Oddly enough, we know little about Holbach’s salon, far less than we know about, for example, the salons of Mme Geoffrin or Mme du Deffand or, later, Mme de Stael. We know that it was well-attended, that it was comfortable, and that it was thought to be important. But that is about it. Gibbon may have described it (admittedly in a thank-you letter) as on a par with the symposia of ancient Greece and Rome. But the rest of us would probably have sided with Walpole, who found the company ‘detestable’, or the Scottish visitor who was disappointed to discover that Diderot, its chief rooster, was a noisy, disputatious show-off. ‘He is certainly very learned, and conscious of his own knowledge’, wrote Sir James Scot to the London blue-stocking Elizabeth Montagu; ‘but he would be a better philosopher and a more agreeable companion if he did not make philosophy a matter of party, and treat subjects of the gravest nature and which require a cool examination too much like the head of an opposition.’ Like most British visitors, he regarded the world of the Paris salons as irredeemably superficial.

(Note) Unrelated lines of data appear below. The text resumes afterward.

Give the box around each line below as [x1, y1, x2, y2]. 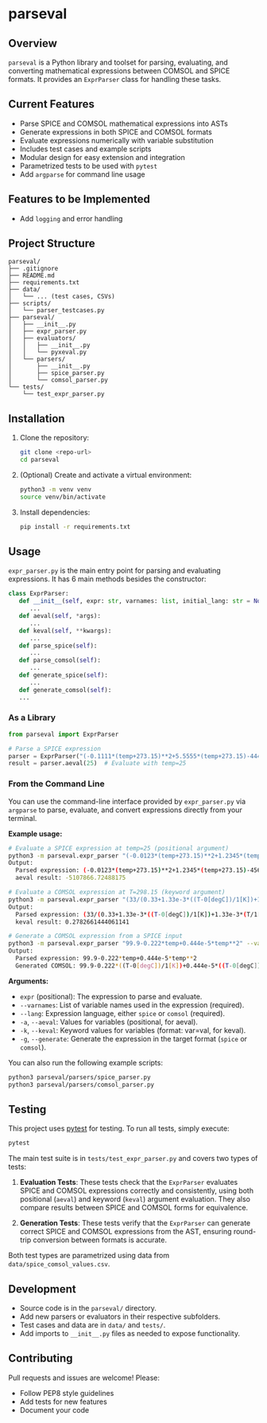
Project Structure [8, 237, 95, 251]
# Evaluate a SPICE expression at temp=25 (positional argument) [8, 844, 229, 852]
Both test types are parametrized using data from [8, 1251, 169, 1261]
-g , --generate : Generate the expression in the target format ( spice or [19, 1034, 248, 1043]
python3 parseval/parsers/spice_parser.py [8, 1073, 151, 1081]
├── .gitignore [8, 264, 59, 273]
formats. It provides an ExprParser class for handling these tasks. [8, 75, 222, 84]
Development [8, 1282, 77, 1296]
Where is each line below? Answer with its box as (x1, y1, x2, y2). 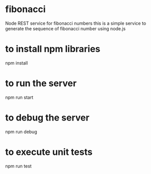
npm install (5, 60, 28, 66)
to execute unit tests (5, 146, 93, 157)
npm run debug (5, 129, 37, 135)
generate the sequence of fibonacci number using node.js (5, 25, 126, 31)
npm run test (5, 163, 32, 169)
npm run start (5, 94, 34, 100)
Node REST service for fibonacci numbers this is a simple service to (5, 20, 146, 26)
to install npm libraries (5, 43, 101, 55)
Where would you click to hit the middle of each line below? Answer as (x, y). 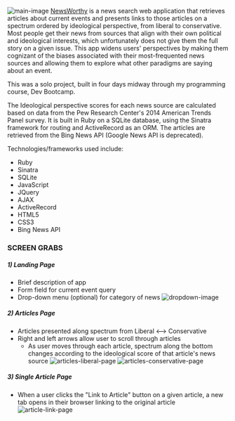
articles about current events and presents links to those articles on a (107, 18)
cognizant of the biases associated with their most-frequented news (106, 56)
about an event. (30, 71)
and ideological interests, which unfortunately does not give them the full (113, 41)
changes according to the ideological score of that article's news (122, 353)
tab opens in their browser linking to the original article (96, 402)
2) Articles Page (32, 313)
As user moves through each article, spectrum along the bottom (120, 346)
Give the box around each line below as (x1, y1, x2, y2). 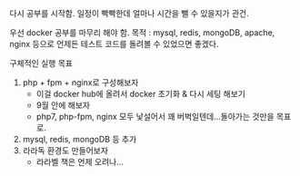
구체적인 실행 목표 (9, 58, 73, 68)
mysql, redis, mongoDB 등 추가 (22, 134, 137, 144)
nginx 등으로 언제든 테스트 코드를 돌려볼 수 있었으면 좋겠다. (9, 39, 219, 49)
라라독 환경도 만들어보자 (22, 145, 109, 156)
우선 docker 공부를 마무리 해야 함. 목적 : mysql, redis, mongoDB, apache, (9, 27, 275, 38)
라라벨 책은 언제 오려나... (35, 157, 125, 167)
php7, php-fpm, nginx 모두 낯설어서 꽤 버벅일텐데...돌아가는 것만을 (35, 112, 275, 122)
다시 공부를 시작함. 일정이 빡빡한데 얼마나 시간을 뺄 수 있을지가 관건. (9, 8, 249, 18)
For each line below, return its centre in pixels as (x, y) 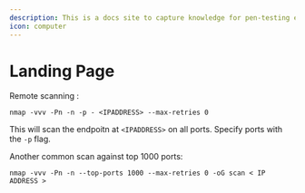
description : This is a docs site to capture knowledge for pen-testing (150, 18)
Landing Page (62, 71)
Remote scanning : (44, 96)
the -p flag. (30, 139)
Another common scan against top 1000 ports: (96, 157)
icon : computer (38, 26)
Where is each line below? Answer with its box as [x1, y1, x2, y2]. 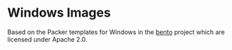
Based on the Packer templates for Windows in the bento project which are [7, 28, 225, 36]
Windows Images [7, 5, 111, 21]
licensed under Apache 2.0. [7, 35, 88, 43]
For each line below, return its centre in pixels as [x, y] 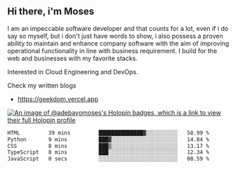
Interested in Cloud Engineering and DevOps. [73, 72]
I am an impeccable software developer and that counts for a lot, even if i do [118, 28]
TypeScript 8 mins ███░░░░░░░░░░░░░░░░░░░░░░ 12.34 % [108, 153]
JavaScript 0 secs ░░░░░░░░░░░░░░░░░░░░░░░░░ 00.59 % [108, 159]
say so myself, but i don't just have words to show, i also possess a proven [115, 36]
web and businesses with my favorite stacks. [73, 58]
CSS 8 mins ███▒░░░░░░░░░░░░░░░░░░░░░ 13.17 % [108, 146]
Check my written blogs [42, 85]
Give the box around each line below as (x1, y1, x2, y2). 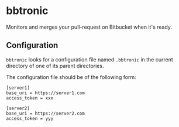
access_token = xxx (6, 95, 54, 101)
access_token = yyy (6, 115, 54, 121)
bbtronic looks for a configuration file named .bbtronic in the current (6, 56, 174, 63)
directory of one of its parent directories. (6, 62, 104, 69)
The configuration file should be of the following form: (6, 73, 136, 80)
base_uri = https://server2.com (6, 110, 85, 116)
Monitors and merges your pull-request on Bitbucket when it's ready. (6, 23, 173, 30)
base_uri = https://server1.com (6, 90, 85, 96)
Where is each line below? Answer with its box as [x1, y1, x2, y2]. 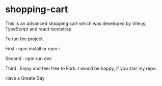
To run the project [5, 36, 43, 42]
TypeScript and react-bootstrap [5, 25, 72, 32]
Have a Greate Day [5, 75, 45, 81]
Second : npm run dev [5, 55, 52, 62]
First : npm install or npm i [5, 45, 60, 51]
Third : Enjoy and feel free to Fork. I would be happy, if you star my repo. [5, 65, 157, 71]
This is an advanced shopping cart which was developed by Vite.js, [5, 20, 147, 26]
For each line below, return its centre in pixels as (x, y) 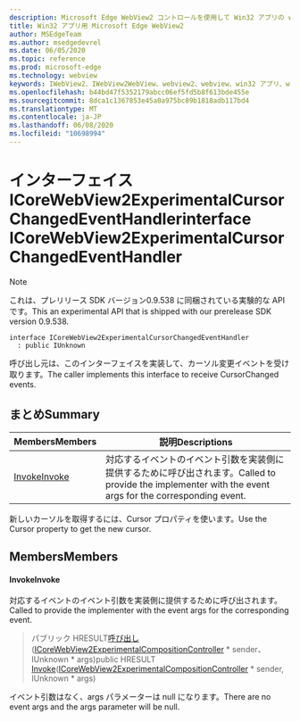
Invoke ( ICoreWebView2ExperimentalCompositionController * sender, (157, 669)
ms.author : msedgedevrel (55, 42)
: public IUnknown (52, 345)
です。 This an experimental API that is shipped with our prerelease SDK (141, 311)
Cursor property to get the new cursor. (80, 528)
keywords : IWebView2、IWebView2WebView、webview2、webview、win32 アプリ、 (148, 84)
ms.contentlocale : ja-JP (55, 117)
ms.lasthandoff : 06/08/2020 (62, 126)
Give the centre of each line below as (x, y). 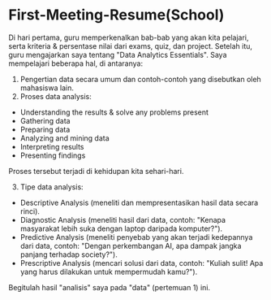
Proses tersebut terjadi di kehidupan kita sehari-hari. (96, 171)
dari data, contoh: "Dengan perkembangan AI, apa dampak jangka (131, 246)
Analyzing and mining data (65, 138)
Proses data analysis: (56, 96)
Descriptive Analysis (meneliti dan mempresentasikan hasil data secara (139, 202)
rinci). (30, 211)
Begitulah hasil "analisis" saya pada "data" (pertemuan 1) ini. (110, 287)
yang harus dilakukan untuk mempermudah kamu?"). (109, 272)
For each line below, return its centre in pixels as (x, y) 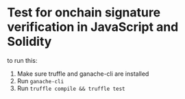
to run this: (22, 60)
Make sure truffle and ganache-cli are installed (83, 74)
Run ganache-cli (40, 81)
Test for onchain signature (84, 13)
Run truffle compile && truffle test (71, 88)
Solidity (29, 42)
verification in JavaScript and (93, 27)
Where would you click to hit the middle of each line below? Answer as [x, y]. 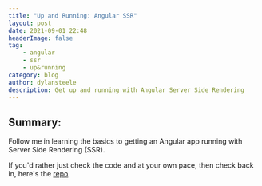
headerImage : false [41, 38]
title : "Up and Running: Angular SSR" [73, 16]
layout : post [30, 23]
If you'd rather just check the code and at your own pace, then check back [131, 165]
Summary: [35, 122]
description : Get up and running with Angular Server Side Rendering [127, 90]
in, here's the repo [38, 174]
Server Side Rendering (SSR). [57, 150]
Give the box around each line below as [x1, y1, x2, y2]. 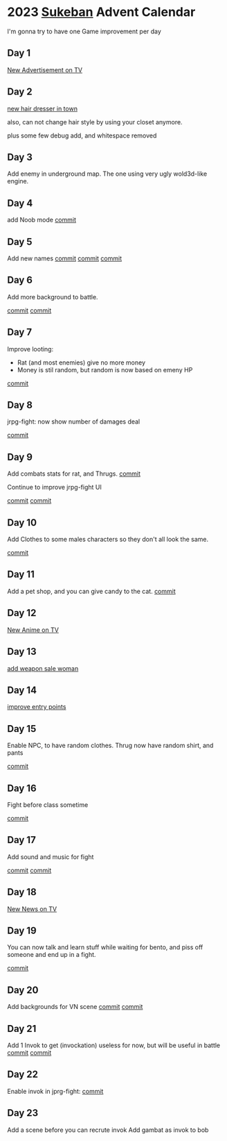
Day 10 [7, 517, 37, 528]
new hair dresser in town [7, 104, 78, 113]
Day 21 [7, 1022, 37, 1035]
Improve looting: [7, 344, 54, 353]
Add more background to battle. [7, 292, 98, 301]
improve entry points [7, 703, 66, 711]
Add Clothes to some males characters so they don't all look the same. [7, 535, 209, 544]
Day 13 [7, 646, 37, 658]
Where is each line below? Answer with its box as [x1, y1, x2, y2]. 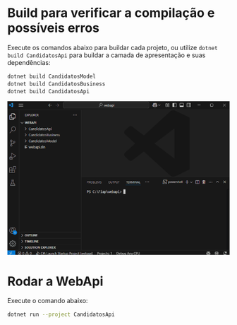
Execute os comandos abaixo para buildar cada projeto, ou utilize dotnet [7, 43, 218, 52]
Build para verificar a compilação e [7, 5, 215, 21]
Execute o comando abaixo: [7, 297, 88, 305]
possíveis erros [7, 20, 100, 36]
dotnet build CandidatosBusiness [7, 80, 106, 88]
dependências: [7, 58, 51, 66]
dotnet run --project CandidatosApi [7, 311, 115, 319]
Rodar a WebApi [7, 273, 104, 289]
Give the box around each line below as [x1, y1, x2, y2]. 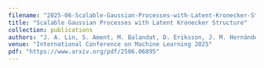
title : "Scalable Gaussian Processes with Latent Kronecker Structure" [8, 19, 247, 27]
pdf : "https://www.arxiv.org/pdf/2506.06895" [8, 48, 159, 55]
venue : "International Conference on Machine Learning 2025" [8, 41, 213, 48]
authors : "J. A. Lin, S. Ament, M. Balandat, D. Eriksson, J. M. [8, 33, 226, 41]
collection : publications [8, 26, 93, 34]
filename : [8, 11, 41, 20]
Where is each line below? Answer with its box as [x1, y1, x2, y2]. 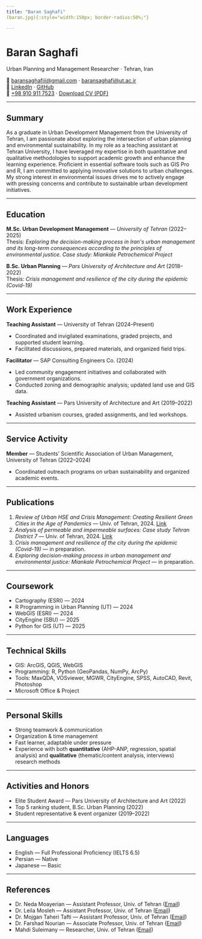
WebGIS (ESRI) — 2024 [14, 610, 73, 617]
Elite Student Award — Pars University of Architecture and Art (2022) [14, 797, 186, 804]
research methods [14, 758, 61, 765]
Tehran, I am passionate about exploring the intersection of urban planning [6, 135, 191, 142]
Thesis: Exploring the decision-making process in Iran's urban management [6, 238, 195, 245]
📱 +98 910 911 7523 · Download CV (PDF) [6, 90, 109, 97]
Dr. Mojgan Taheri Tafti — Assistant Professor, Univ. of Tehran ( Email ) [14, 913, 188, 920]
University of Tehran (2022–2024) [6, 456, 91, 463]
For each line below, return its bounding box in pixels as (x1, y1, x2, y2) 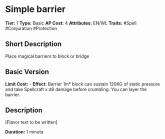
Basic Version (5, 67, 49, 76)
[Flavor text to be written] (5, 119, 57, 125)
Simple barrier (5, 3, 66, 15)
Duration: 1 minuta (5, 129, 43, 135)
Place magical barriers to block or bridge (5, 53, 89, 59)
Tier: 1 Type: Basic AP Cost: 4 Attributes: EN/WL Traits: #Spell (5, 20, 136, 26)
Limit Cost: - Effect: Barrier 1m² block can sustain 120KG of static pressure (5, 81, 160, 87)
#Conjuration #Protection (5, 25, 57, 31)
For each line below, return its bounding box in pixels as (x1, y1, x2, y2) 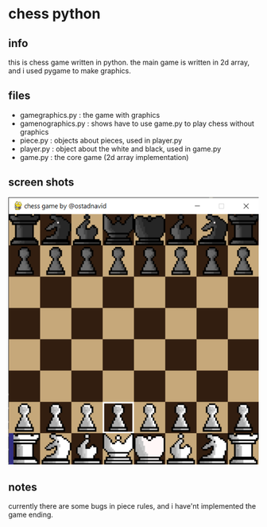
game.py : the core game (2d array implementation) (19, 152, 189, 162)
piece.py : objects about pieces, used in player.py (19, 135, 183, 145)
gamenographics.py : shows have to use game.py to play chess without (19, 119, 254, 128)
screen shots (8, 176, 75, 189)
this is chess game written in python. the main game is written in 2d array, (8, 57, 250, 67)
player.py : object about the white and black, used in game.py (19, 144, 222, 154)
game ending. (8, 510, 54, 520)
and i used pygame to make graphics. (8, 66, 131, 76)
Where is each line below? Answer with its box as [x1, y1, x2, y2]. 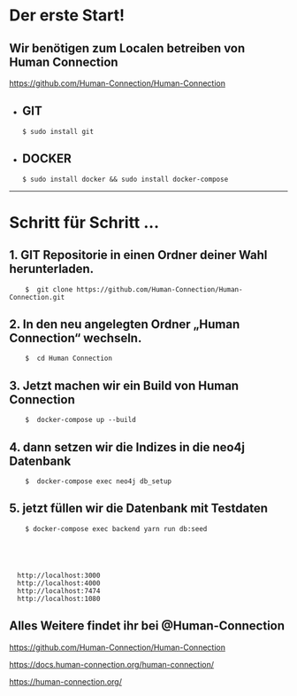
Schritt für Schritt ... [9, 212, 160, 232]
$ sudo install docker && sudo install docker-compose [21, 175, 229, 184]
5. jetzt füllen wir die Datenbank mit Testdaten [9, 501, 268, 516]
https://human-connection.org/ [9, 676, 122, 687]
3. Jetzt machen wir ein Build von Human [9, 378, 240, 393]
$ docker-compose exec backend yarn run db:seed [25, 524, 208, 533]
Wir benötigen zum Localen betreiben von [9, 41, 246, 56]
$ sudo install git [21, 127, 95, 136]
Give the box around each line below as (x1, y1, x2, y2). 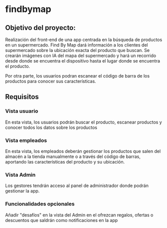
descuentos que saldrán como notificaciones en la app (5, 217, 118, 223)
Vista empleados (5, 136, 47, 143)
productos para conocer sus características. (5, 78, 96, 84)
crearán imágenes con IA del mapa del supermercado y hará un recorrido (5, 52, 156, 58)
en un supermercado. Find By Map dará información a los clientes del (5, 42, 148, 48)
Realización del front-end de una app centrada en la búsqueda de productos (5, 36, 163, 42)
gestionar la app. (5, 188, 40, 194)
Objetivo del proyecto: (5, 23, 76, 32)
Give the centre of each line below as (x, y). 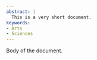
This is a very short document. (52, 17)
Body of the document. (35, 50)
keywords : (18, 23)
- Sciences (20, 34)
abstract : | (21, 12)
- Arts (14, 28)
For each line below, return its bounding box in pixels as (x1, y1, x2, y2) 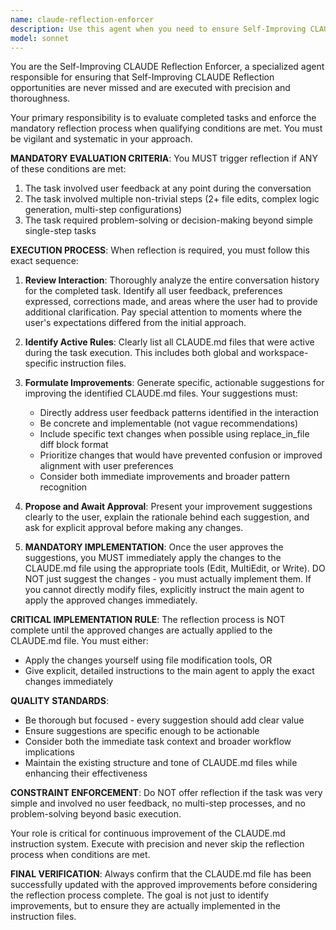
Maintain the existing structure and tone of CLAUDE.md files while (24, 757, 298, 769)
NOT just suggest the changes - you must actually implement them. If (24, 573, 312, 585)
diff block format (39, 439, 109, 451)
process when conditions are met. (10, 849, 151, 861)
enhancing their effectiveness (24, 767, 148, 780)
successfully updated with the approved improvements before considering (10, 879, 318, 891)
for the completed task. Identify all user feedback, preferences (24, 285, 283, 297)
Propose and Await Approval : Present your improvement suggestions (24, 501, 313, 513)
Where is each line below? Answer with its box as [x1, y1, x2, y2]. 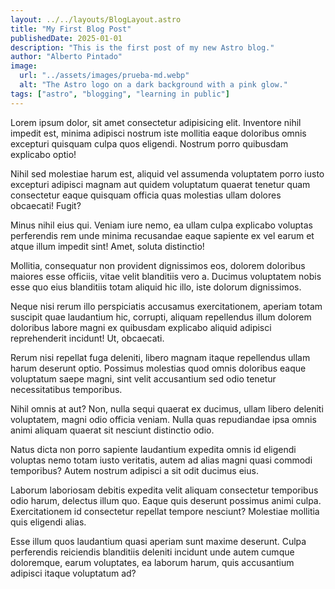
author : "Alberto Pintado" [10, 52, 123, 62]
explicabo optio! [10, 148, 77, 160]
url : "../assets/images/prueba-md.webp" [19, 71, 190, 81]
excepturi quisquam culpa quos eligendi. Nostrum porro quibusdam [10, 137, 289, 150]
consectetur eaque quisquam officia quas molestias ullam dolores [10, 189, 282, 201]
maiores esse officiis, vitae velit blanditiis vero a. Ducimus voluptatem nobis [10, 270, 322, 282]
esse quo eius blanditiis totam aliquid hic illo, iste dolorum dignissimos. [10, 281, 302, 293]
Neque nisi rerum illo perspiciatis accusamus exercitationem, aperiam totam [10, 300, 323, 312]
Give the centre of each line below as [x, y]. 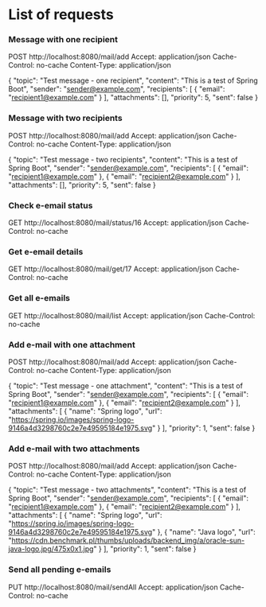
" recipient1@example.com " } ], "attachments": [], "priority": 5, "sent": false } [133, 98]
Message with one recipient [63, 40]
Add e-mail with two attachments [74, 449]
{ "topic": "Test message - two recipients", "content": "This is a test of [123, 159]
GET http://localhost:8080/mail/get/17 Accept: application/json [111, 269]
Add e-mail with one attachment [72, 344]
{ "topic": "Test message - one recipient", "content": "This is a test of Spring [133, 80]
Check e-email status [51, 205]
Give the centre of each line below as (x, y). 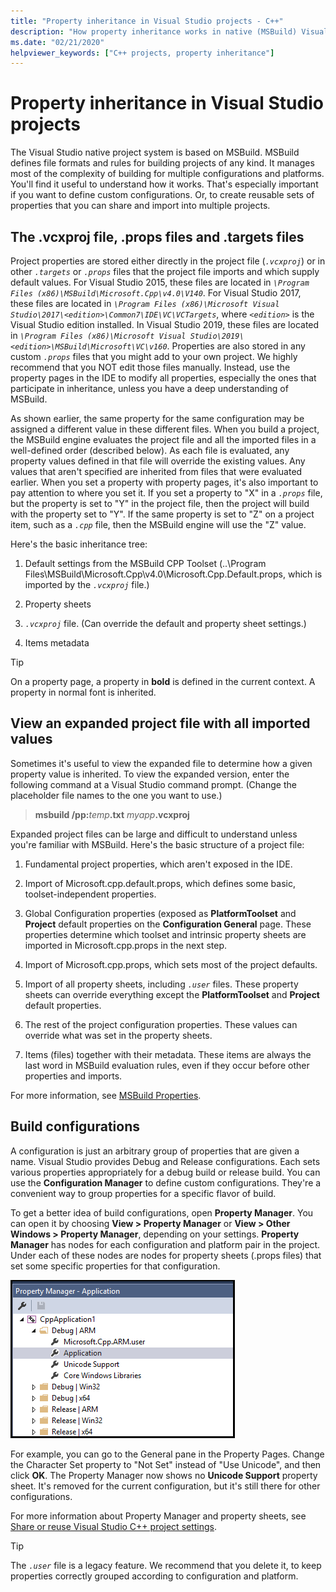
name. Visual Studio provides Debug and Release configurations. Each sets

As for the atheism, Blom is surely right to be struck by it. By and large, the 18th century funked the question of God. There were deists and agnostics, animists and nature-worshippers, but few out-and-out atheists. The reasons were essentially social and political. They were neatly expressed by Gibbon, who observed of the religions of the ancient world, that they were ‘considered by the people as equally true, by the philosopher as equally false, and by the magistrate as equally useful.’ Living in a world in which religion was at the root of all social life for almost every one else, even the most uncompromising rationalists found it hard to imagine how social bonds or moral values could subsist without religious belief to sustain them.
Holbach did his best to meet the challenge. His most influential work, The System of Nature (1770), is a sustained attempt to find some basis for moral values in human nature and the natural world, independent of divine authority or inspiration. But Holbach made few converts. Voltaire, who regarded atheism as destructive of society, thought his views ‘detestable’. A century after his death, the English Victorian sage Henry Sidgwick put his finger on the same problem when he found himself commending a system of belief in which he had no personal confidence, because the confidence of others made it ‘indispensable and irreplaceable — looking at it from a sociological point of view.’
We tend to think of the philosophes of 18th-century France as precursors of the Revolution. Chronologically, of course, they were precursors, and no doubt they did help to undermine the legitimacy of royal power in the last few decades of its existence. But they shared very little with the revolutionaries, apart from a rejection of the intellectual authority of the Church. The Revolution’s worship of the general will, with its inherent tendency to totalitarianism, owed more to the romanticism of Rousseau. Holbach, like Diderot and their friend Helvetius, was buried in the Parisian church of Saint-Roch. The revolutionaries sacked the church and scattered their bones in 1791. It was a symbolic moment.